Similar dose adjustments should be considered in patients with renal impairment when ritonavir is used as a pharmacokinetic enhancer with other HIV protease inhibitors, including atazanavir and saquinavir (see Two-Way Drug Interactions section below).

Effect of clarithromycin on other drugs.

CYP3A-based interactions

Co-administration of clarithromycin, which is known to inhibit CYP3A, and a drug primarily metabolized by CYP3A may be associated with increases in drug concentrations that may ameliorate or prolong the therapeutic and adverse effects of the co-administered drug.

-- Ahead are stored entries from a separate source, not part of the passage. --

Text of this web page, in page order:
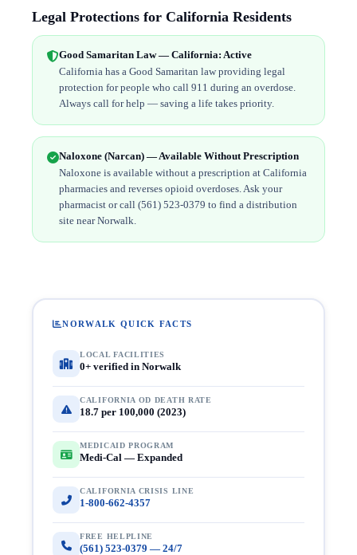
Legal Protections for California Residents
Good Samaritan Law — California: Active
California has a Good Samaritan law providing legal
protection for people who call 911 during an overdose.
Always call for help — saving a life takes priority.
Naloxone (Narcan) — Available Without Prescription
Naloxone is available without a prescription at California
pharmacies and reverses opioid overdoses. Ask your
pharmacist or call (561) 523-0379 to find a distribution
site near Norwalk.
NORWALK QUICK FACTS
LOCAL FACILITIES
0+ verified in Norwalk
CALIFORNIA OD DEATH RATE
18.7 per 100,000 (2023)
MEDICAID PROGRAM
Medi-Cal — Expanded
CALIFORNIA CRISIS LINE
1-800-662-4357
FREE HELPLINE
(561) 523-0379 — 24/7
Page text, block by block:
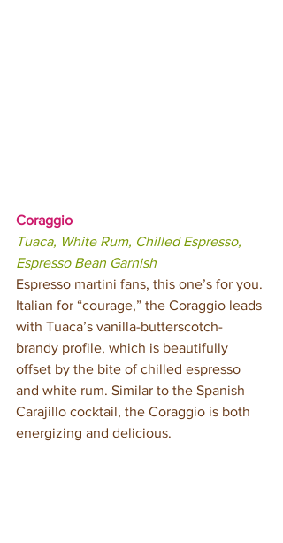
Coraggio
Tuaca, White Rum, Chilled Espresso,
Espresso Bean Garnish
Espresso martini fans, this one’s for you.
Italian for “courage,” the Coraggio leads
with Tuaca’s vanilla-butterscotch-
brandy profile, which is beautifully
offset by the bite of chilled espresso
and white rum. Similar to the Spanish
Carajillo cocktail, the Coraggio is both
energizing and delicious.

The use of clarithromycin is contraindicated in patients receiving the CYP3A substrates astemizole, cisapride, domperidone, pimozide, and terfenadine due to the risk of QT prolongation and cardiac arrhythmias, including ventricular tachycardia, ventricular fibrillation, and incision 4.3 and trunk incision (4.3 ). .

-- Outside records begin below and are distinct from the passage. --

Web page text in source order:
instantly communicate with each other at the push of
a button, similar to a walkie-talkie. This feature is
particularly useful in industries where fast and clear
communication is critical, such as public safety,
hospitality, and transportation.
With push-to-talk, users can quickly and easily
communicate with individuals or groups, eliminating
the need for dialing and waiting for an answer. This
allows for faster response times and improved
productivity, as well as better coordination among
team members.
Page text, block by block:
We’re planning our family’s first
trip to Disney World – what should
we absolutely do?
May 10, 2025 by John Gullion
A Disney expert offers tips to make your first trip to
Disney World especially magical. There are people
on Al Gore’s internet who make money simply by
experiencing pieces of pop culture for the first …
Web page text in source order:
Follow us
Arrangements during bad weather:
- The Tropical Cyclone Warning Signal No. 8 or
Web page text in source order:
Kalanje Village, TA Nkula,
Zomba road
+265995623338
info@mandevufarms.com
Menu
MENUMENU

The use of clarithromycin is also contraindicated with ergot alkaloids, oral midazolam, inhibitors of HMG-CoA reductase metabolized primarily by CYP3A4 (eg lovastatin and simvastatin), colchicine, ticagrelor, and ranolazine (see section 43).

Caution is advised if clarithromycin is co-administered with other drugs known to be substrates of the CYP3A enzyme, especially if the CYP3A substrate has a narrow safety margin (eg, carbamazepine) and/or the substrate is extensively metabolized by it. enzyme. Dose adjustments may be considered and, where possible, serum concentrations of drugs primarily metabolized by CYP3A should be closely monitored in patients receiving concomitant clarithromycin. Drugs or drug classes known or suspected to be metabolized by the same CYP3A isoenzyme include (but this list is not complete) alprazolam, carbamazepine, cilostazol, cyclosporine, disopyramide, ibrotinib, methadone, methylprednisolone, midazolam (intravenous ), anticoagulants (eg, warfarin, rivaroxaban, apixaban), atypical antipsychotics (eg, quetiapine), quinidine, rifabutin, sildenafil, sirolimus, tacrolimus, triazolam, and vinblastine.

Drugs that interact by similar mechanisms through other isoenzymes in the cytochrome P450 system include phenytoin, theophylline, and valproate.

Direct acting oral anticoagulants (DOACs)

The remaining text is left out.